Toward Thermodynamic Reservoir Computing: Exploring SHA-256 ASICs as Potential Physical Substrates
Francisco Angulo de Lafuente, Vladimir Veselov, Richard Goodman
TL;DR
This paper proposes CHIMERA and the Holographic Reservoir Computing framework to repurpose obsolete SHA-256 ASICs for physical reservoir computing by exploiting thermodynamic timing dynamics under voltage stress. It argues, with theoretical support, that a Hierarchical Number System representation could yield $E_{HNS} ∝ O( ext{log}\,n)$ energy scaling versus the von Neumann $E_{vN} ∝ O(2^n)$, suggesting potentially orders-of-magnitude efficiency gains if validated. Preliminary timing observations under edge-of-stability conditions show non-Poissonian inter-arrival variability, a phenomenon labeled the Silicon Heartbeat, but validation requires spectral analysis and rigorous experimentation. If proven, this approach could enable edge neuromorphic processing and hardware security primitives while promoting circular economy computing by giving obsolete mining ASICs a new computational role.

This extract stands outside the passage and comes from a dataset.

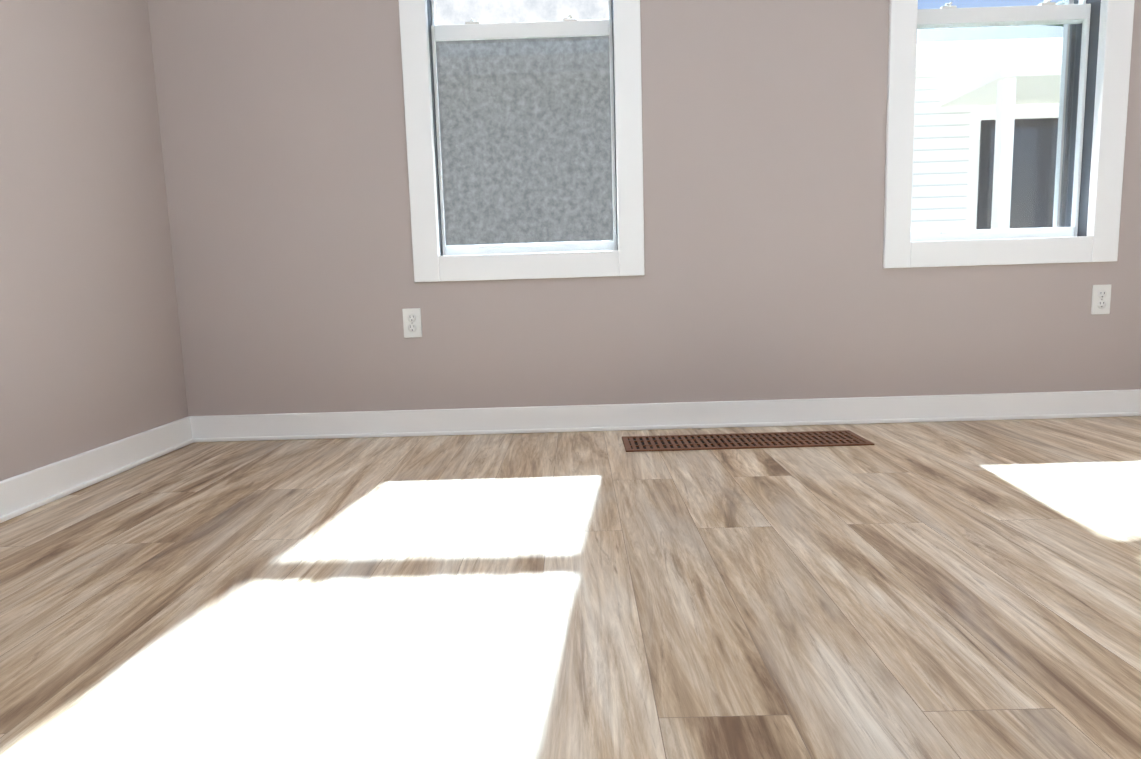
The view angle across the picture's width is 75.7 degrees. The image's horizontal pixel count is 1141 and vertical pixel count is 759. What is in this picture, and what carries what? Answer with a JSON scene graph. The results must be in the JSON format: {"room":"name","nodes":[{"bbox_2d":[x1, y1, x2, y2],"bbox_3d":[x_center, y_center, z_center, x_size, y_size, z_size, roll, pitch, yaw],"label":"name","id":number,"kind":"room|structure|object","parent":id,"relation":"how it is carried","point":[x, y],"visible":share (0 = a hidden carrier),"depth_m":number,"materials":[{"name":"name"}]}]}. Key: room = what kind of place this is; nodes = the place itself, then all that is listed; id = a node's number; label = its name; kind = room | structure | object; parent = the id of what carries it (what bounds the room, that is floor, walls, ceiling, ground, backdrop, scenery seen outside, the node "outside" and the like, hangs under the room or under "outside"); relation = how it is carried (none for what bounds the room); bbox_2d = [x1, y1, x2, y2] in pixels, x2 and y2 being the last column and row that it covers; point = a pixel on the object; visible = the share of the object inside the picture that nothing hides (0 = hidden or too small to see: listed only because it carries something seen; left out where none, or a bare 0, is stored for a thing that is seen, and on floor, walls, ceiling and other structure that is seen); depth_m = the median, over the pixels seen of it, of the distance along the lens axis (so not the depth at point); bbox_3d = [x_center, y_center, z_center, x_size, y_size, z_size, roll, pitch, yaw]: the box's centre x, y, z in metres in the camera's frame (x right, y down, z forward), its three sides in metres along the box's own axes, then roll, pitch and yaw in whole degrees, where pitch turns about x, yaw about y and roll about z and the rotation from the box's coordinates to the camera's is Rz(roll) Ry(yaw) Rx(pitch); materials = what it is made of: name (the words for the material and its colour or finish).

The work remains theoretical with a concrete experimental program to confirm or refute the CHIMERA hypothesis, emphasizing clear distinctions between prediction and measurement and advocating open collaboration for replication and validation.
Abstract
We propose a theoretical framework--Holographic Reservoir Computing (HRC)--which hypothesizes that the thermodynamic noise and timing dynamics in voltage-stressed Bitcoin mining ASICs (BM1366) could potentially serve as a physical reservoir computing substrate. We present the CHIMERA (Conscious Hybrid Intelligence via Miner-Embedded Resonance Architecture) system architecture, which treats the SHA-256 hashing pipeline not as an entropy source, but as a deterministic diffusion operator whose timing characteristics under controlled voltage and frequency conditions may exhibit computationally useful dynamics. We report preliminary observations of non-Poissonian variability in inter-arrival time statistics during edge-of-stability operation, which we term the "Silicon Heartbeat" hypothesis. Theoretical analysis based on Hierarchical Number System (HNS) representations suggests that such architectures could achieve O(log n) energy scaling compared to traditional von Neumann O(2^n) dependencies. However, we emphasize that these are theoretical projections requiring experimental validation. We present the implemented measurement infrastructure, acknowledge current limitations, and outline the experimental program necessary to confirm or refute these hypotheses. This work contributes to the emerging field of thermodynamic computing by proposing a novel approach to repurposing obsolete cryptographic hardware for neuromorphic applications.